This expressivity that a vector provides allows you to capture the complex relationships between songs and users in a way that's not possible with traditional database rows.

### So, why can't you just use a regular database to store and query these vectors? 

Traditional databases are designed to work with discrete, categorical data, not continuous, numerical data like vectors. They're great for storing and querying structured data. Still, they're not optimized for searching, filtering, or ranking data based on complex, high-dimensional relationships. 

For example, suppose you wanted to find all songs in your music database that have a similar vibe to ["Particles" by Lucy in Disguise](https://youtu.be/Cd7FMSwBm9k) (just a random song that I happen to be listening to while writing this).

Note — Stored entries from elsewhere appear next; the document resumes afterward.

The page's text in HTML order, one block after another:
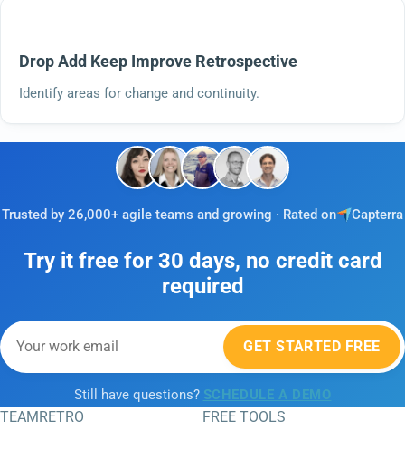
Drop Add Keep Improve Retrospective
Identify areas for change and continuity.
Trusted by 26,000+ agile teams and growing · Rated on Capterra
Try it free for 30 days, no credit card
required
GET STARTED FREE
Still have questions? SCHEDULE A DEMO
TEAMRETRO FREE TOOLS
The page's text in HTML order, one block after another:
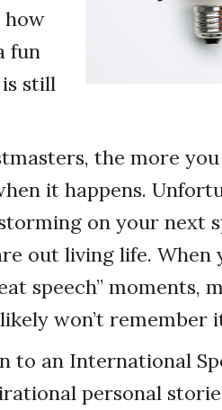
how
fun
still
the more
it happens.
on your next
out living life. When
speech” moments,
won’t remember
to an International
personal
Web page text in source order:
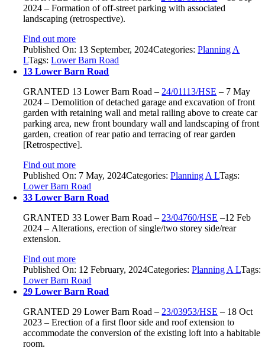
2024 – Formation of off-street parking with associated
landscaping (retrospective).
Find out more
Published On: 13 September, 2024Categories:Planning A
LTags:Lower Barn Road
13 Lower Barn Road
GRANTED 13 Lower Barn Road – 24/01113/HSE – 7 May
2024 – Demolition of detached garage and excavation of front
garden with retaining wall and metal railing above to create car
parking area, new front boundary wall and landscaping of front
garden, creation of rear patio and terracing of rear garden
[Retrospective].
Find out more
Published On: 7 May, 2024Categories:Planning A LTags:
Lower Barn Road
33 Lower Barn Road
GRANTED33 Lower Barn Road– 23/04760/HSE –12 Feb
2024 – Alterations, erection of single/two storey side/rear
extension.
Find out more
Published On: 12 February, 2024Categories:Planning A LTags:
Lower Barn Road
29 Lower Barn Road
GRANTED 29 Lower Barn Road – 23/03953/HSE – 18 Oct
2023 – Erection of a first floor side and roof extension to
accommodate the conversion of the existing loft into a habitable
room.
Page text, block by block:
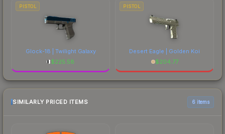
PISTOL
Glock-18 | Twilight Galaxy
$225.58
PISTOL
Desert Eagle | Golden Koi
$204.77
SIMILARLY PRICED ITEMS 6 items
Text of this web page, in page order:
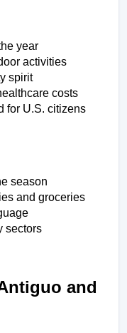
year
activities
spirit
costs
for U.S. citizens
season
and groceries
sectors
and
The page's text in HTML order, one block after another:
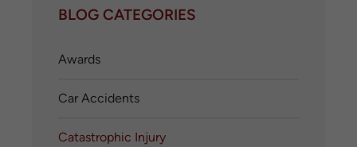
BLOG CATEGORIES
Awards
Car Accidents
Catastrophic Injury
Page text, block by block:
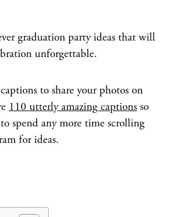
graduation party ideas that will
unforgettable.
to share your photos on
110 utterly amazing captions so
to spend any more time scrolling
for ideas.
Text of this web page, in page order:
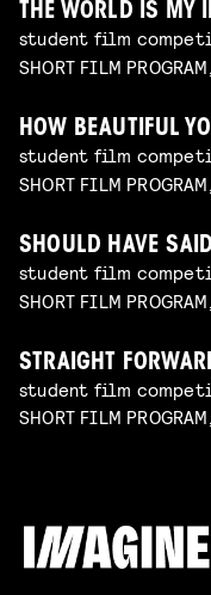
THE WORLD IS MY
student film
SHORT FILM
HOW BEAUTIFUL
student film
SHORT FILM
SHOULD HAVE
student film
SHORT FILM
STRAIGHT
student film
SHORT FILM
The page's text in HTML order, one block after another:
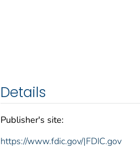
Details
Publisher's site:
https://www.fdic.gov/|FDIC.gov
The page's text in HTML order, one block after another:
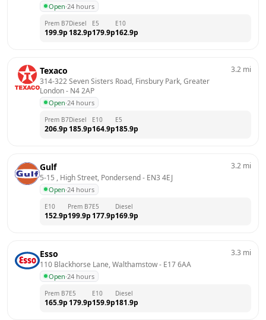
Open·24 hours
Prem B7
199.9p
Diesel
182.9p
E5
179.9p
E10
162.9p
Texaco
314-322 Seven Sisters Road, Finsbury Park, Greater
London - N4 2AP
Open·24 hours
3.2 mi
Prem B7
206.9p
Diesel
185.9p
E10
164.9p
E5
185.9p
Gulf
5-15 , High Street, Pondersend - EN3 4EJ
Open·24 hours
3.2 mi
E10
152.9p
Prem B7
199.9p
E5
177.9p
Diesel
169.9p
Esso
110 Blackhorse Lane, Walthamstow - E17 6AA
Open·24 hours
3.3 mi
Prem B7
165.9p
E5
179.9p
E10
159.9p
Diesel
181.9p
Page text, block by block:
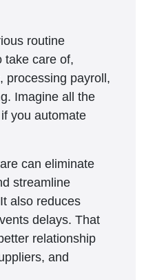
routine
take care of,
processing payroll,
Imagine all the
you automate
can eliminate
streamline
also reduces
delays. That
relationship
and
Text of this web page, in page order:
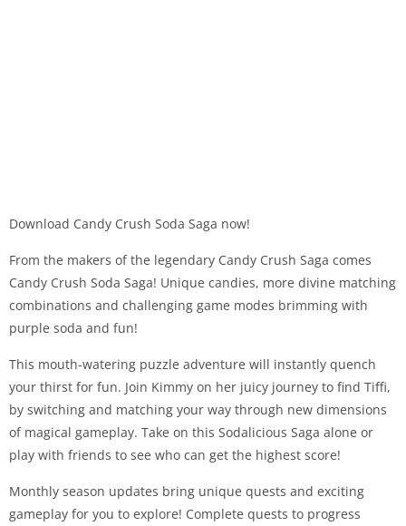
Download Candy Crush Soda Saga now!
From the makers of the legendary Candy Crush Saga comes
Candy Crush Soda Saga! Unique candies, more divine matching
combinations and challenging game modes brimming with
purple soda and fun!
This mouth-watering puzzle adventure will instantly quench
your thirst for fun. Join Kimmy on her juicy journey to find Tiffi,
by switching and matching your way through new dimensions
of magical gameplay. Take on this Sodalicious Saga alone or
play with friends to see who can get the highest score!
Monthly season updates bring unique quests and exciting
gameplay for you to explore! Complete quests to progress
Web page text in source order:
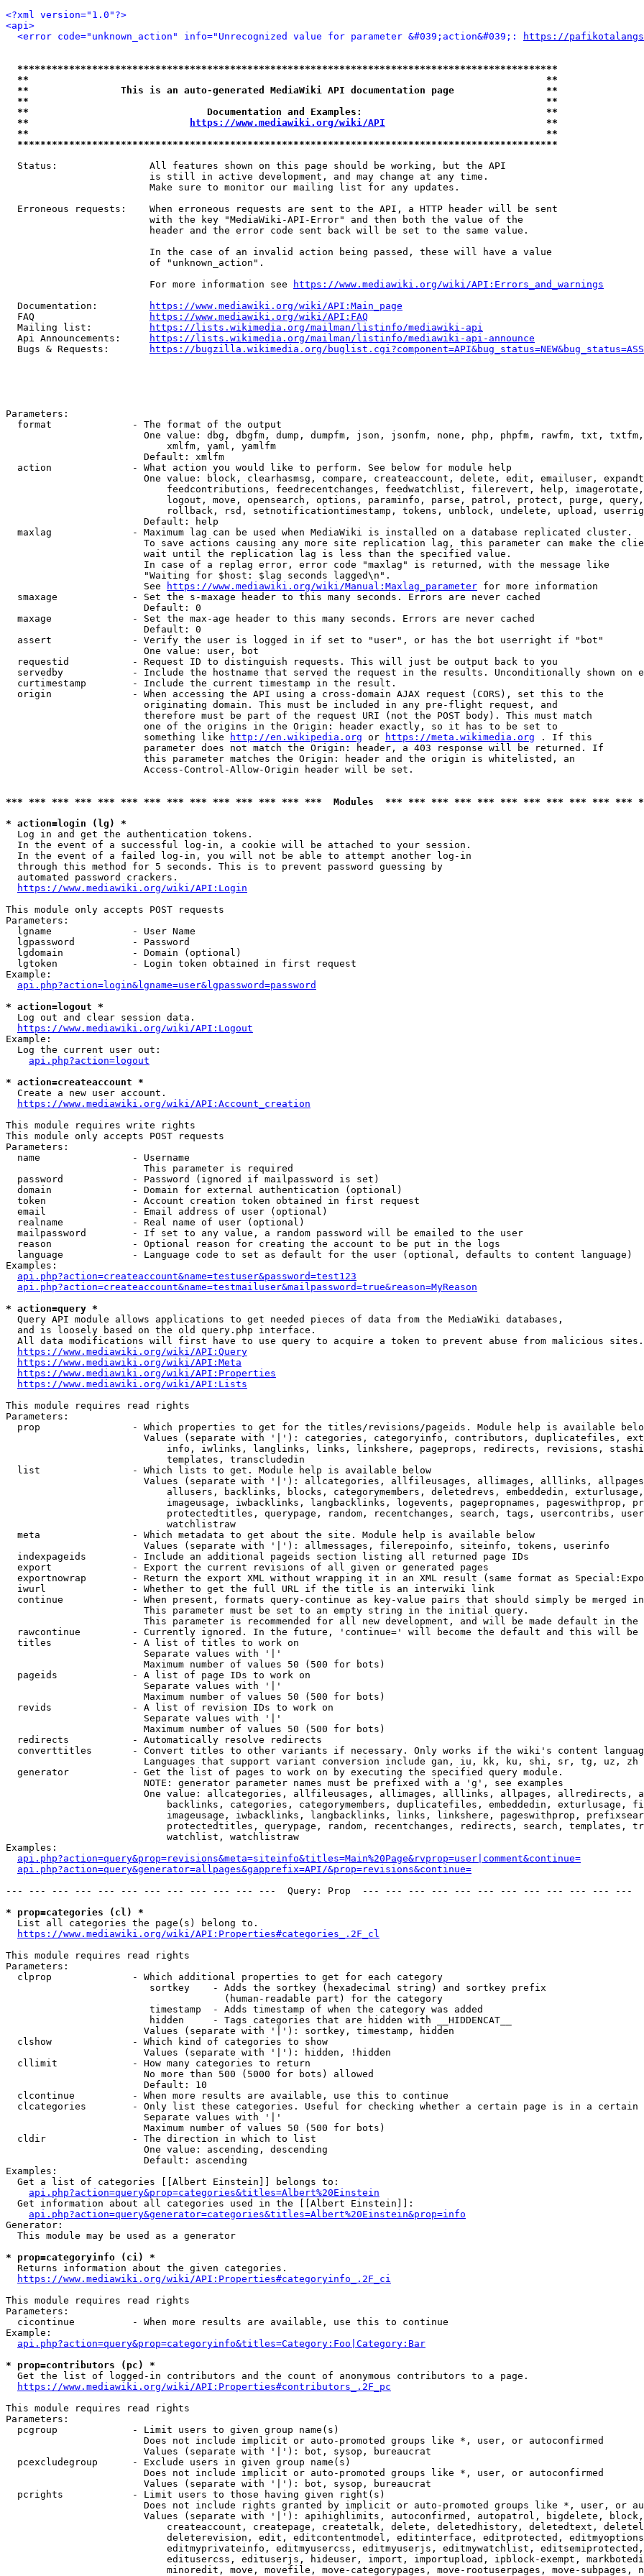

With a traditional database, you'd have to search through discrete fields like genre, artist, etc. However, songs with similar vibes may span multiple genres and artists. Not to mention that you're making the assumption that you can get to the vibe of a particular track based on discrete attributes of a song.

Instead, represent each song as a high-dimensional vector capturing attributes like tempo, mood, lyrics, etc. You can find the most similar songs by looking for the nearest vectors in that space. However, searching through billions of high-dimensional vectors is computationally expensive and not something traditional databases are designed for.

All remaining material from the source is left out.